Under the current freshmen seminar system, students get to choose seminar courses on their own during the course registration period. Because the seminars are run on a small scale, it is easier for students to get close to their seminar professors. However, when dealing with all administrative matters in school, students are required to consult their academic advisors. Freshmen, however, seldom visit their academic advisors, except when they need to get approval in deciding their majors at the end of the year.
To resolve this problem, the College of Liberal Arts decided to assign about eight to ten students to one seminar professor, who will double-up as their academic advisor for the entire year. Under the new system, the Liberal Arts freshmen do not need to register for the seminar courses. One credit will be automatically given to them when tuition is paid. Students will continue to be graded on a S/U basis. Professors in their sabbatical years and professors from the departments of Korean Studies and Art History will be excluded from this system, for these departments are only in Graduate School.
No specific meeting times or places will be designated by the school administration for the seminars. It is solely up to each professor and the students in each seminar group to decide when and where to meet. It is recommended that they should meet at least five times in the first semester.
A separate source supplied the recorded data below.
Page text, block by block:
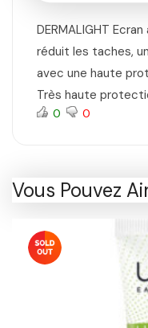
DERMALIGHT
réduit les taches,
avec une haute
Très haute
0 0
Vous Pouvez
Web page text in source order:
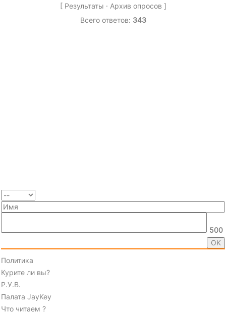
[ Результаты · Архив опросов ]
Всего ответов: 343
500
Политика
Курите ли вы?
Р.У.В.
Палата JayKey
Что читаем ?
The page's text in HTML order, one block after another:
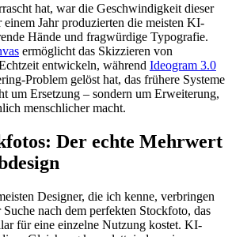
hat, war die Geschwindigkeit dieser
Jahr produzierten die meisten KI-
Hände und fragwürdige Typografie.
ermöglicht das Skizzieren von
entwickeln, während Ideogram 3.0
Problem gelöst hat, das frühere Systeme
um Ersetzung – sondern um Erweiterung,
menschlicher macht.
Der echte Mehrwert
Designer, die ich kenne, verbringen
nach dem perfekten Stockfoto, das
für eine einzelne Nutzung kostet. KI-
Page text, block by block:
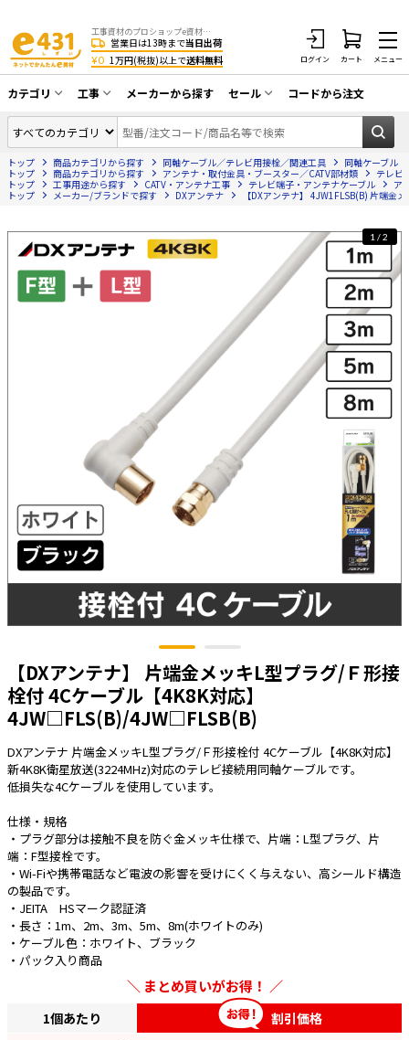
工事資材のプロショップe資材 CATV・アンテナ・防犯・光・LAN・電気・空調工事など
営業日は13時まで当日出荷
¥0 1万円(税抜)以上で送料無料 ログイン カート メニュー
カテゴリ
同軸ケーブル／テレビ用接栓／関連工具
アンテナ・取付金具・ブースター／CATV
部材類
配線補助具（モール・結束バンド・テー
防犯工事関連
HDMIケーブル・周辺機器／RCAケーブル
電話線／コネクタ／アダプタ
LANケーブル・コネクタ・関連資材/機器
エアコン・換気扇・空調資材
太陽光発電ケーブル・コネクタ・関連資
電源ケーブル／コネクタ／分電盤／ブレ
ーカ
照明・照明器具
スイッチ・コンセント（配線器具）
PF管/FEP管/CD管/情報線保護管
ボックス・ビニル電線管付属品・引き込
みカバー
工具関連
EV充電設備工事関連
感染症関連
その他
e431オリジナル
暑さ対策
販売終了品
工事
CATV・アンテナ工事
光工事・FTTH工事
エアコン・換気扇工事
防犯カメラ工事
LAN配線工事
電話工事
EV充電設備工事
照明設置工事
太陽光発電工事
ホテル・病院向け
メーカーから探す セール
在庫一掃セール
コードから注文
トップ 商品カテゴリから探す 同軸ケーブル／テレビ用接栓／関連工具
同軸ケーブル
トップ
商品カテゴリから探す アンテナ・取付金具・ブースター／CATV部材類
テレビ
トップ
工事用途から探す CATV・アンテナ工事 テレビ端子・アンテナケーブル
ア
トップ
メーカー/ブランドで探す DXアンテナ 【DXアンテナ】 4JW1FLSB(B) 片端金
【DXアンテナ】 片端金メッキL型プラグ/Ｆ形接
栓付 4Cケーブル【4K8K対応】
4JW□FLS(B)/4JW□FLSB(B)
1/2
DXアンテナ 片端金メッキL型プラグ/Ｆ形接栓付 4Cケーブル【4K8K対応】
新4K8K衛星放送(3224MHz)対応のテレビ接続用同軸ケーブルです。
低損失な4Cケーブルを使用しています。
仕様・規格
・プラグ部分は接触不良を防ぐ金メッキ仕様で、片端：L型プラグ、片
端：F型接栓です。
・Wi-Fiや携帯電話など電波の影響を受けにくく与えない、高シールド構造
の製品です。
・JEITA HSマーク認証済
・長さ：1m、2m、3m、5m、8m(ホワイトのみ)
・ケーブル色：ホワイト、ブラック
・パック入り商品
まとめ買いがお得！
1個あたり 割引価格
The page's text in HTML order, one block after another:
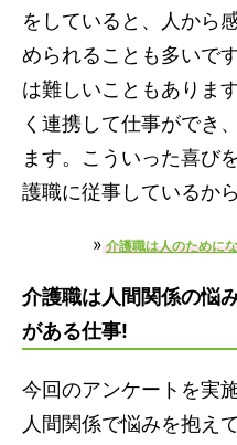
をしていると、人から
められることも多いで
は難しいこともありま
く連携して仕事ができ
ます。こういった喜び
護職に従事しているか
» 介護職は人のために
介護職は人間関係の悩
がある仕事!
今回のアンケートを実
人間関係で悩みを抱え
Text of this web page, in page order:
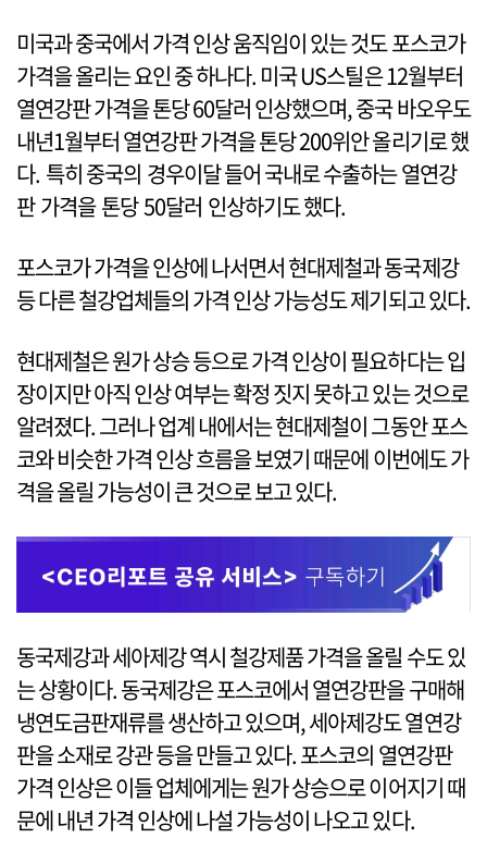
미국과 중국에서 가격 인상 움직임이 있는 것도 포스코가
가격을 올리는 요인 중 하나다. 미국 US스틸은 12월부터
열연강판 가격을 톤당 60달러 인상했으며, 중국 바오우도
내년1월부터 열연강판 가격을 톤당 200위안 올리기로 했
다. 특히 중국의 경우이달 들어 국내로 수출하는 열연강
판 가격을 톤당 50달러 인상하기도 했다.
포스코가 가격을 인상에 나서면서 현대제철과 동국제강
등 다른 철강업체들의 가격 인상 가능성도 제기되고 있다.
현대제철은 원가 상승 등으로 가격 인상이 필요하다는 입
장이지만 아직 인상 여부는 확정 짓지 못하고 있는 것으로
알려졌다. 그러나 업계 내에서는 현대제철이 그동안 포스
코와 비슷한 가격 인상 흐름을 보였기 때문에 이번에도 가
격을 올릴 가능성이 큰 것으로 보고 있다.
동국제강과 세아제강 역시 철강제품 가격을 올릴 수도 있
는 상황이다. 동국제강은 포스코에서 열연강판을 구매해
냉연도금판재류를 생산하고 있으며, 세아제강도 열연강
판을 소재로 강관 등을 만들고 있다. 포스코의 열연강판
가격 인상은 이들 업체에게는 원가 상승으로 이어지기 때
문에 내년 가격 인상에 나설 가능성이 나오고 있다.
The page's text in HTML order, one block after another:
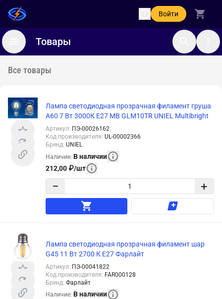
Войти
Товары
Все товары
Лампа светодиодная прозрачная филамент груша
A60 7 Вт 3000К E27 MB GLM10TR UNIEL Multibright
Артикул: ПЭ-00026162
Код производителя: UL-00002366
Бренд: UNIEL
Наличие: В наличии
212,00 ₽/шт
− +
Лампа светодиодная прозрачная филамент шар
G45 11 Вт 2700 К Е27 Фарлайт
Артикул: ПЭ-00041822
Код производителя: FAR000128
Бренд: Фарлайт
Наличие: В наличии
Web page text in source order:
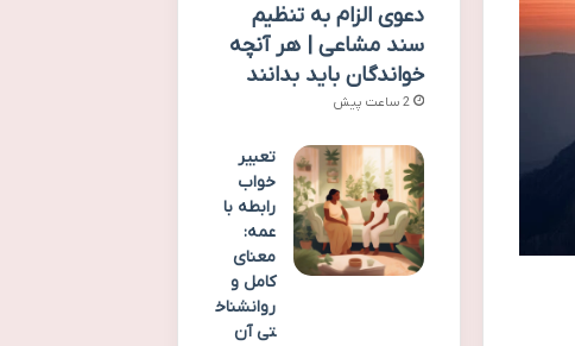
دعوی الزام به تنظیم
سند مشاعی | هر آنچه
خواندگان باید بدانند
2 ساعت پیش
تعبیر
خواب
رابطه با
عمه:
معنای
کامل و
روانشناخ
تی آن
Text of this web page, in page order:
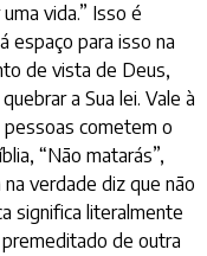
vida.” Isso é
espaço para isso na
de vista de Deus,
a Sua lei. Vale à
cometem o
“Não matarás”,
verdade diz que não
significa literalmente
de outra
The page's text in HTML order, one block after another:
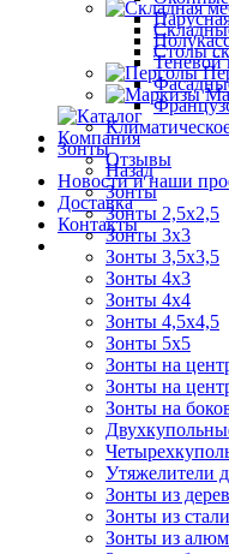
Столы
Компания
Отзывы
Новости и наши
Доставка
Контакты
Теневой
Зонты
Назад
Зонты
Зонты 2,5х2,5
Зонты 3х3
Зонты 3,5х3,5
Зонты 4х3
Зонты 4х4
Зонты 4,5х4,5
Зонты 5х5
Зонты на
Зонты на
Зонты на
Утяжелители
Зонты из
Зонты из стали
Зонты из
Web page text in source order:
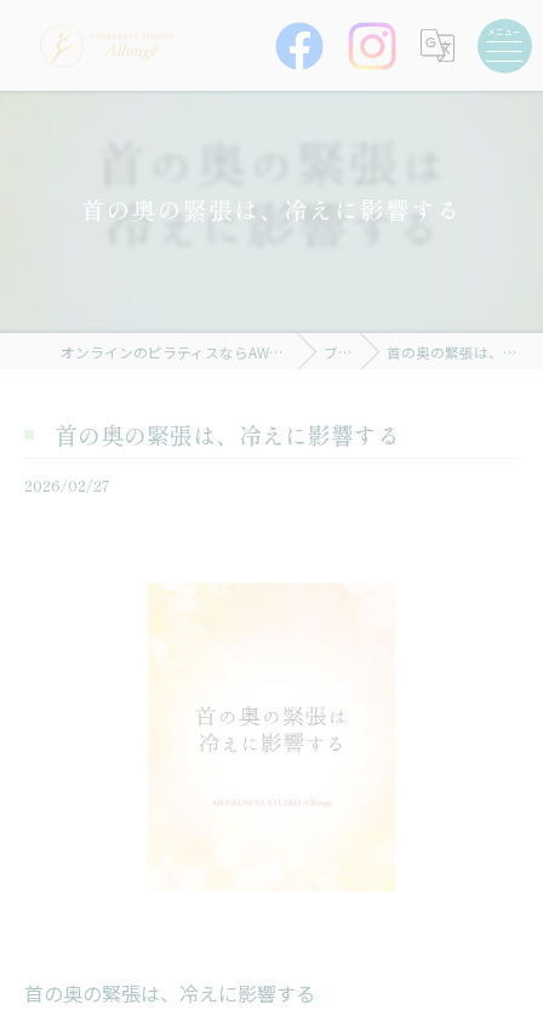
首の奥の緊張は、冷えに影響する
オンラインのピラティスならAWARENESS STUDIO Allongé ブログ 首の奥の緊張は、冷えに影響する
首の奥の緊張は、冷えに影響する
2026/02/27
首の奥の緊張は、冷えに影響する
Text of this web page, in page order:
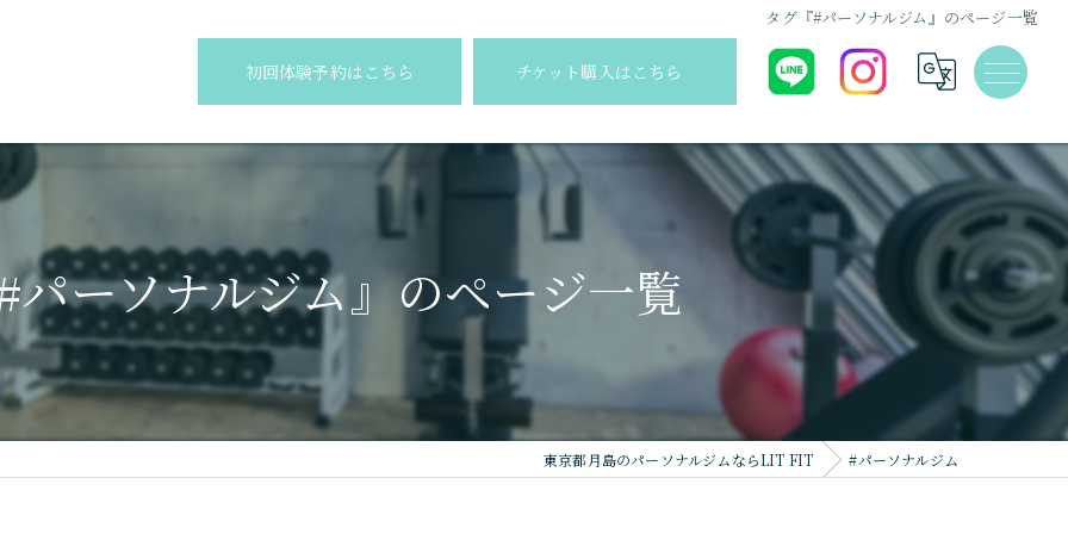
タグ『#パーソナルジム』のページ一覧
初回体験予約はこちら チケット購入はこちら
パーソナルジム』のページ一覧
東京都月島のパーソナルジムならLIT FIT #パーソナルジム

No credit will be given for the second semester, but it is highly recommended that students meet with their academic advisor at least three times before deciding their majors.
In a reply to the concern that the new system will deprive students of their right to select their own seminar teachers, Chung Duk-ae, Dean of the College of Liberal Arts says, "It is a big plus for a student to know professors from diverse academic backgrounds. It will enrich and diversify her intellectual foundation."
The new system seems promising in its ability to consolidate the freshmen seminar and the advising system, which in turn will increase the convenience of the students and reduce some work redundancy for the professors. Dean Chung sums up its prospects for success optimistically: "We sincerely hope that the new system will do justice to the original purpose of the freshmen seminar. Hopefully, the freshmen seminar will not be evaluated as only nominal, but also as helpful and beneficial in a real sense."